- [Task goal] Every line below that holds "back" must be copied.

[Data]

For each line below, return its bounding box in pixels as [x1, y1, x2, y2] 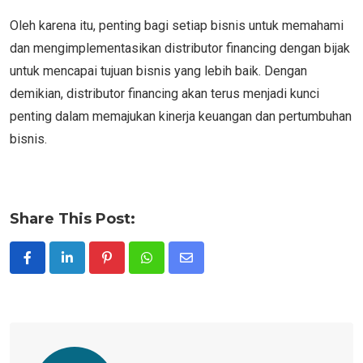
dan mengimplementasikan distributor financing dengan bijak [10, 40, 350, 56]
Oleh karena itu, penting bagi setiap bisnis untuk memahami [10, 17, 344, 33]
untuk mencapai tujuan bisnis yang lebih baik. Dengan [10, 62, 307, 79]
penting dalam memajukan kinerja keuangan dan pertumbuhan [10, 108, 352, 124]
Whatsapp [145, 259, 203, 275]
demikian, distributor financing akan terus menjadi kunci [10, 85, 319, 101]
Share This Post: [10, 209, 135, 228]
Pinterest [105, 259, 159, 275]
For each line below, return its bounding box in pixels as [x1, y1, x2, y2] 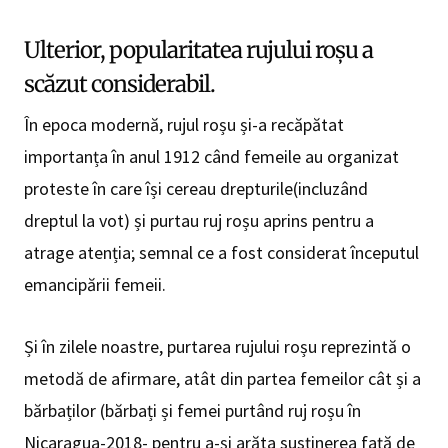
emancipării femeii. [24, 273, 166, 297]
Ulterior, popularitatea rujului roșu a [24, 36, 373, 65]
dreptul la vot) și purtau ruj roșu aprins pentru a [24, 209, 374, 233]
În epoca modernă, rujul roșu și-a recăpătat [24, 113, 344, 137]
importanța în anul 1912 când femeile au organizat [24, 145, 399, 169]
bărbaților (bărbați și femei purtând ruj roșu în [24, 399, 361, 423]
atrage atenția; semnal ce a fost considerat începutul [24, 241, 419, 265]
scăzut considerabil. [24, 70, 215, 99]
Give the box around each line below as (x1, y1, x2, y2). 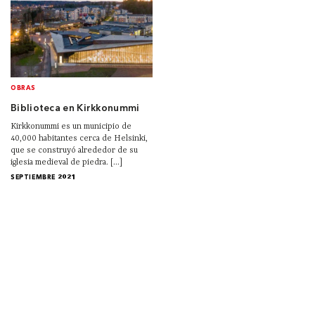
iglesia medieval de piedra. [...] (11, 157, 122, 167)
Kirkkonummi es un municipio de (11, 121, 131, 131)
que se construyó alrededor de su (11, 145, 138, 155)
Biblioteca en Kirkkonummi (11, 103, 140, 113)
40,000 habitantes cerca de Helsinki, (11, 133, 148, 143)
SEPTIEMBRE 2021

[/Data]
[Data]

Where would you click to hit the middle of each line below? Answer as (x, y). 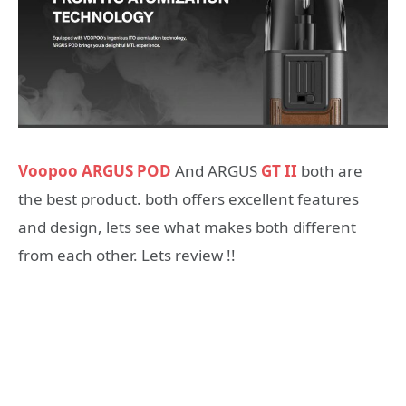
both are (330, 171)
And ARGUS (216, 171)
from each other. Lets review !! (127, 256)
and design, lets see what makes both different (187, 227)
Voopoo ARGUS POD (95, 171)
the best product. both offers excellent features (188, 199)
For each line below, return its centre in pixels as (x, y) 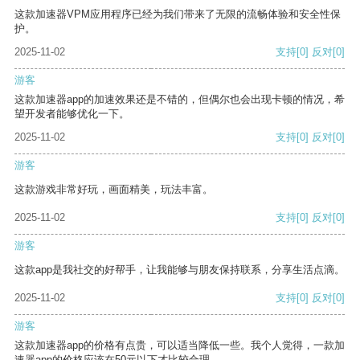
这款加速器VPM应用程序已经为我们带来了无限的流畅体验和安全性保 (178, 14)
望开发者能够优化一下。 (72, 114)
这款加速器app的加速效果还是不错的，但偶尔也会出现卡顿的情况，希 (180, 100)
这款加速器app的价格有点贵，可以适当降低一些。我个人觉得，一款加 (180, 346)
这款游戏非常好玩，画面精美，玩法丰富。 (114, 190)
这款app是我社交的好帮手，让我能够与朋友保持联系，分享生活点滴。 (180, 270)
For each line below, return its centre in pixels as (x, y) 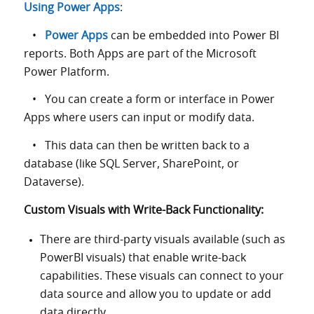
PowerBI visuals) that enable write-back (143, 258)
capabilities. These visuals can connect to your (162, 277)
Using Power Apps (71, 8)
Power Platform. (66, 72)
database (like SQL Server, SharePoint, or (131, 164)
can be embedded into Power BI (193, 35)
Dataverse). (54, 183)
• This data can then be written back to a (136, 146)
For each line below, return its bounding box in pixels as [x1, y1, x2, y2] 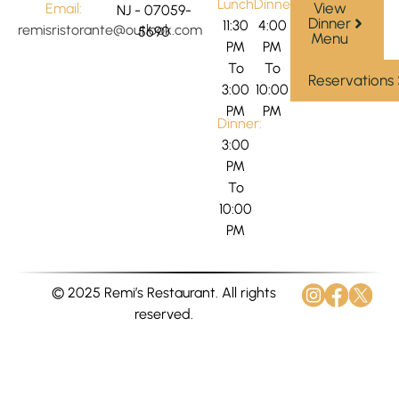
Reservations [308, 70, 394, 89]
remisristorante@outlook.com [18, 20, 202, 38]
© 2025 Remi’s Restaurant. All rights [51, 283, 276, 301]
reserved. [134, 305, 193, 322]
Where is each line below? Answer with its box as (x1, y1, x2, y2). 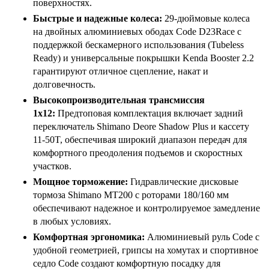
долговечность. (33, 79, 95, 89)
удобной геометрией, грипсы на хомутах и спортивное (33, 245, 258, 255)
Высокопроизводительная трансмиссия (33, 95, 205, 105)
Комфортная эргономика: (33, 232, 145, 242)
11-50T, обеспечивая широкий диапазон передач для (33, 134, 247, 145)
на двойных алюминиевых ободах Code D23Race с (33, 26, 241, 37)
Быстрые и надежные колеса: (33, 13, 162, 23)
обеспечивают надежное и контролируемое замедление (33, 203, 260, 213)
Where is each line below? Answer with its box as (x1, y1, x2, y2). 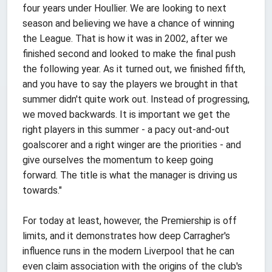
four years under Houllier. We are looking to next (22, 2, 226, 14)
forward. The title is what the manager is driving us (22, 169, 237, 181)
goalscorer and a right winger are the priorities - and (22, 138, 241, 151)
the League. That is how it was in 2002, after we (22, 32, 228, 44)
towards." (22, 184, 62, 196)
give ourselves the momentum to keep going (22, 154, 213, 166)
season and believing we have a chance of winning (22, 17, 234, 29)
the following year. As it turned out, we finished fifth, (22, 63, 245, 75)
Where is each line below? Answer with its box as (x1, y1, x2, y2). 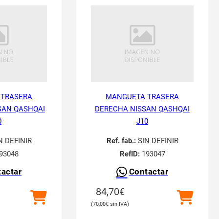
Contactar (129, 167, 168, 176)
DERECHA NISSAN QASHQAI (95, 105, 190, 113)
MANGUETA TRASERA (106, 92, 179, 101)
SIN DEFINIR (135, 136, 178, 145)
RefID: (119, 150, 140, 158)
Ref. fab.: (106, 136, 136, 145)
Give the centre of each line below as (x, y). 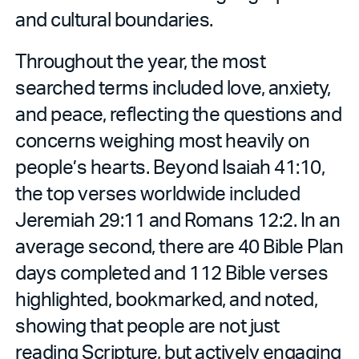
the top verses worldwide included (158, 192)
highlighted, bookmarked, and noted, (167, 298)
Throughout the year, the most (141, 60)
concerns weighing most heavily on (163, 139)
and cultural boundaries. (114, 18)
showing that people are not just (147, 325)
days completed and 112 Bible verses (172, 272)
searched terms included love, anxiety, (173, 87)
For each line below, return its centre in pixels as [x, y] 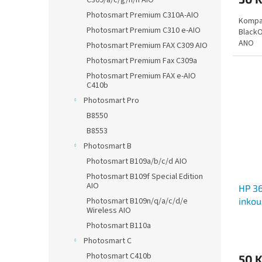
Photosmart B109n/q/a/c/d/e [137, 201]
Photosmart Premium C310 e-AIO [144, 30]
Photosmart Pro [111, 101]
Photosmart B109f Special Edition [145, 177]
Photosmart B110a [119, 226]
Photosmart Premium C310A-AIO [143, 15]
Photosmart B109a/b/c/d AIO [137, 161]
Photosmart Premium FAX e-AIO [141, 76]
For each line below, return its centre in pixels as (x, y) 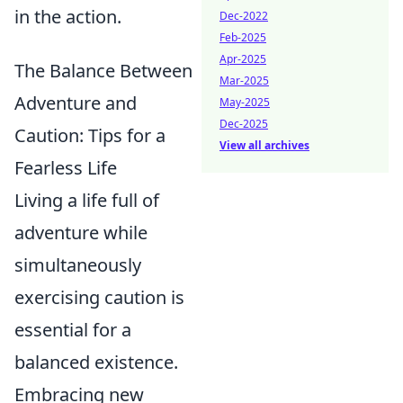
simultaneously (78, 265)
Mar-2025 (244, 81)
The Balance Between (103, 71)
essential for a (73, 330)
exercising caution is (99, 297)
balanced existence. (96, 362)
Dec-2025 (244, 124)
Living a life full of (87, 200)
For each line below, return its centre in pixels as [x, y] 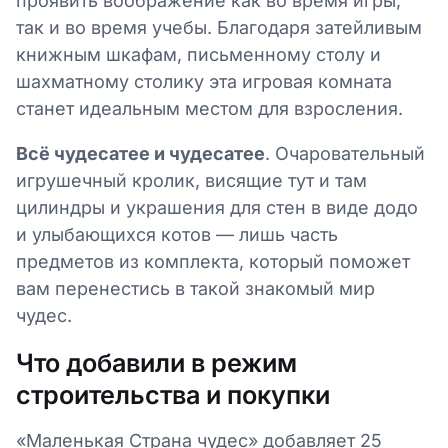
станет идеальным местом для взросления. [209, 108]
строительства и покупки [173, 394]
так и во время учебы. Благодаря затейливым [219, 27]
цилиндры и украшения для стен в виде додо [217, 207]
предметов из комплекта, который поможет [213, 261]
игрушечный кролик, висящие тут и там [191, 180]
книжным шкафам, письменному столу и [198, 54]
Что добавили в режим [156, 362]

[/Data]

- [Completed task]
PowerBI visuals) that enable write-back (143, 258)
• This data can then be written back to a (136, 146)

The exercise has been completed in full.